Collection entries
*** Block opens ***
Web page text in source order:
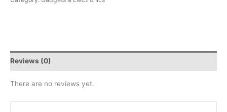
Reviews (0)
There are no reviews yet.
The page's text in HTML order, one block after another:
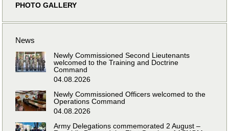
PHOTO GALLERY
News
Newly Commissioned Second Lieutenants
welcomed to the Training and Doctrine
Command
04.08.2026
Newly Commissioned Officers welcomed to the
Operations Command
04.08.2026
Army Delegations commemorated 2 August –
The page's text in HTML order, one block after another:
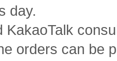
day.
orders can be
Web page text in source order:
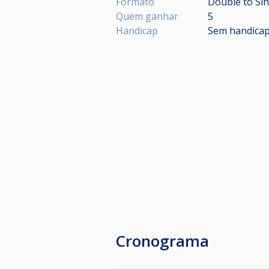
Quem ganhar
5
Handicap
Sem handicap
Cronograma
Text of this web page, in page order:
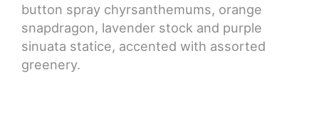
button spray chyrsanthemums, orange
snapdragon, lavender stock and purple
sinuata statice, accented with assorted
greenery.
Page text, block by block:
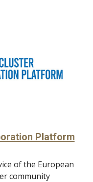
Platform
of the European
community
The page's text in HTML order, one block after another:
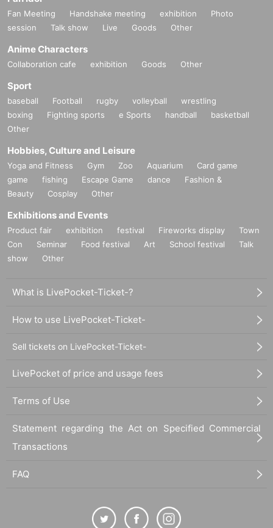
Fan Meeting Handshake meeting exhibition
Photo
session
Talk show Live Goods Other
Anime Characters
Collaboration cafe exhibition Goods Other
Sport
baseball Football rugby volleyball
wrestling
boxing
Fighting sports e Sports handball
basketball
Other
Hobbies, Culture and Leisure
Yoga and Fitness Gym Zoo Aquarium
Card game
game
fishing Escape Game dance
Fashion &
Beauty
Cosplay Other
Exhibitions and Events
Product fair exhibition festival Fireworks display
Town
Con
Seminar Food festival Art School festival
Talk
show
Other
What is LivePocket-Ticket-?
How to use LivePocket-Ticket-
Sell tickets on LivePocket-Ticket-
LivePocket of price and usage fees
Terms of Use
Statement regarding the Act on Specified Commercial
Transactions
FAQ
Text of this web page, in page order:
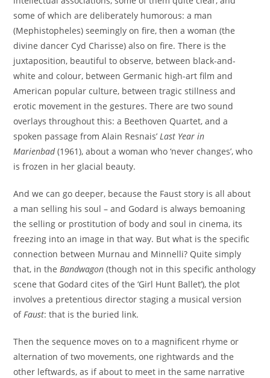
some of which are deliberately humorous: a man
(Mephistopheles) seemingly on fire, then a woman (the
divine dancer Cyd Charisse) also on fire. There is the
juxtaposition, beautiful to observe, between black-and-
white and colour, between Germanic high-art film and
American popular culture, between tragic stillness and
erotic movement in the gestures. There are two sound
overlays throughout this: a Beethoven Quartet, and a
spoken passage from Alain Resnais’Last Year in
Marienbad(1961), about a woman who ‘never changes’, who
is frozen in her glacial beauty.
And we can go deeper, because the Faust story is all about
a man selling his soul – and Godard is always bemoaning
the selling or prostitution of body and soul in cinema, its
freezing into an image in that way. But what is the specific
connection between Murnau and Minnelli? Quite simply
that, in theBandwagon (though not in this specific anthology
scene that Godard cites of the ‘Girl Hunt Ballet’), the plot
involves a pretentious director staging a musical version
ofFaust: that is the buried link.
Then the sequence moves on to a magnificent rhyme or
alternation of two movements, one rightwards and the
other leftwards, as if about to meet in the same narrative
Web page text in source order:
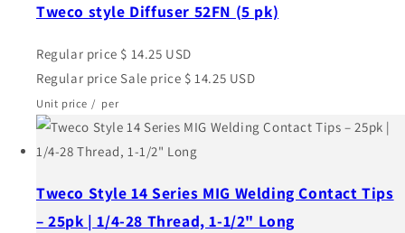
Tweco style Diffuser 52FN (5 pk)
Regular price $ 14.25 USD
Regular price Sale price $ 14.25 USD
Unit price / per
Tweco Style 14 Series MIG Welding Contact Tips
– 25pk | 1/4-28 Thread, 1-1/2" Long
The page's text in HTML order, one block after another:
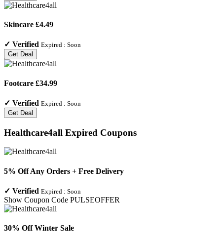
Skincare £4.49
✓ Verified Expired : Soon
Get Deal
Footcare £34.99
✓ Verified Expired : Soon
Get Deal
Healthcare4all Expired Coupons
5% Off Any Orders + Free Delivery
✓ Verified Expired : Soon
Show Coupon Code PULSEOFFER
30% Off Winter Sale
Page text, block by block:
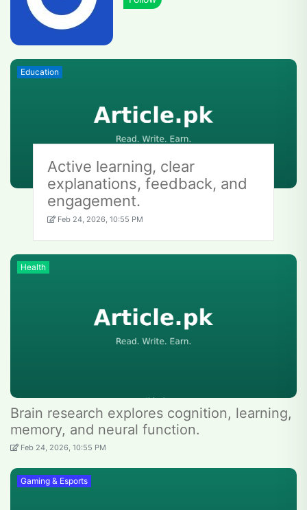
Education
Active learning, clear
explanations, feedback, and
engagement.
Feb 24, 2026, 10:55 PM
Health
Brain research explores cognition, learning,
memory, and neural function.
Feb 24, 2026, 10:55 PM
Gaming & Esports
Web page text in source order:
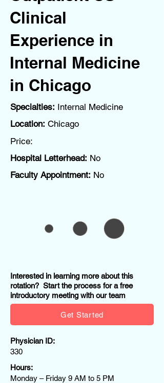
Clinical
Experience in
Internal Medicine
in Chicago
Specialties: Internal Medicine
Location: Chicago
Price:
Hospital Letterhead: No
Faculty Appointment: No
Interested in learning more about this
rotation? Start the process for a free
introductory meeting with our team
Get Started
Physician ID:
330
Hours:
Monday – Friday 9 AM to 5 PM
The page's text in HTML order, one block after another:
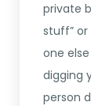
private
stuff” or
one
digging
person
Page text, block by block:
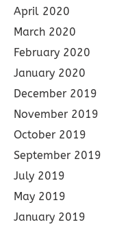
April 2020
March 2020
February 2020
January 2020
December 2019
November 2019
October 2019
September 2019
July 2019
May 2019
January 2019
*** Block closes ***
TASK BRIEF
Excluding the pictures, restate the records above word for word.

SOLUTION TO THE EXERCISE
Web page text in source order:
Reviews (0)
There are no reviews yet.
The page's text in HTML order, one block after another:
PHOTO GALLERY
News
Newly Commissioned Second Lieutenants
welcomed to the Training and Doctrine
Command
04.08.2026
Newly Commissioned Officers welcomed to the
Operations Command
04.08.2026
Army Delegations commemorated 2 August –
The page's text in HTML order, one block after another:
day.
orders can be
Web page text in source order:
Quem ganhar
5
Handicap
Sem handicap
Cronograma
Text of this web page, in page order:
button spray chyrsanthemums, orange
snapdragon, lavender stock and purple
sinuata statice, accented with assorted
greenery.
Page text, block by block:
Platform
of the European
community
The page's text in HTML order, one block after another:
Fan Meeting Handshake meeting exhibition
Photo
session
Talk show Live Goods Other
Anime Characters
Collaboration cafe exhibition Goods Other
Sport
baseball Football rugby volleyball
wrestling
boxing
Fighting sports e Sports handball
basketball
Other
Hobbies, Culture and Leisure
Yoga and Fitness Gym Zoo Aquarium
Card game
game
fishing Escape Game dance
Fashion &
Beauty
Cosplay Other
Exhibitions and Events
Product fair exhibition festival Fireworks display
Town
Con
Seminar Food festival Art School festival
Talk
show
Other
What is LivePocket-Ticket-?
How to use LivePocket-Ticket-
Sell tickets on LivePocket-Ticket-
LivePocket of price and usage fees
Terms of Use
Statement regarding the Act on Specified Commercial
Transactions
FAQ
Text of this web page, in page order:
some of which are deliberately humorous: a man
(Mephistopheles) seemingly on fire, then a woman (the
divine dancer Cyd Charisse) also on fire. There is the
juxtaposition, beautiful to observe, between black-and-
white and colour, between Germanic high-art film and
American popular culture, between tragic stillness and
erotic movement in the gestures. There are two sound
overlays throughout this: a Beethoven Quartet, and a
spoken passage from Alain Resnais’Last Year in
Marienbad(1961), about a woman who ‘never changes’, who
is frozen in her glacial beauty.
And we can go deeper, because the Faust story is all about
a man selling his soul – and Godard is always bemoaning
the selling or prostitution of body and soul in cinema, its
freezing into an image in that way. But what is the specific
connection between Murnau and Minnelli? Quite simply
that, in theBandwagon (though not in this specific anthology
scene that Godard cites of the ‘Girl Hunt Ballet’), the plot
involves a pretentious director staging a musical version
ofFaust: that is the buried link.
Then the sequence moves on to a magnificent rhyme or
alternation of two movements, one rightwards and the
other leftwards, as if about to meet in the same narrative
Web page text in source order:
Tweco style Diffuser 52FN (5 pk)
Regular price $ 14.25 USD
Regular price Sale price $ 14.25 USD
Unit price / per
Tweco Style 14 Series MIG Welding Contact Tips
– 25pk | 1/4-28 Thread, 1-1/2" Long
The page's text in HTML order, one block after another:
Skincare £4.49
✓ Verified Expired : Soon
Get Deal
Footcare £34.99
✓ Verified Expired : Soon
Get Deal
Healthcare4all Expired Coupons
5% Off Any Orders + Free Delivery
✓ Verified Expired : Soon
Show Coupon Code PULSEOFFER
30% Off Winter Sale
Page text, block by block:
Education
Active learning, clear
explanations, feedback, and
engagement.
Feb 24, 2026, 10:55 PM
Health
Brain research explores cognition, learning,
memory, and neural function.
Feb 24, 2026, 10:55 PM
Gaming & Esports
Web page text in source order:
Clinical
Experience in
Internal Medicine
in Chicago
Specialties: Internal Medicine
Location: Chicago
Price:
Hospital Letterhead: No
Faculty Appointment: No
Interested in learning more about this
rotation? Start the process for a free
introductory meeting with our team
Get Started
Physician ID:
330
Hours:
Monday – Friday 9 AM to 5 PM
The page's text in HTML order, one block after another:
private
stuff” or
one
digging
person
Page text, block by block:
April 2020
March 2020
February 2020
January 2020
December 2019
November 2019
October 2019
September 2019
July 2019
May 2019
January 2019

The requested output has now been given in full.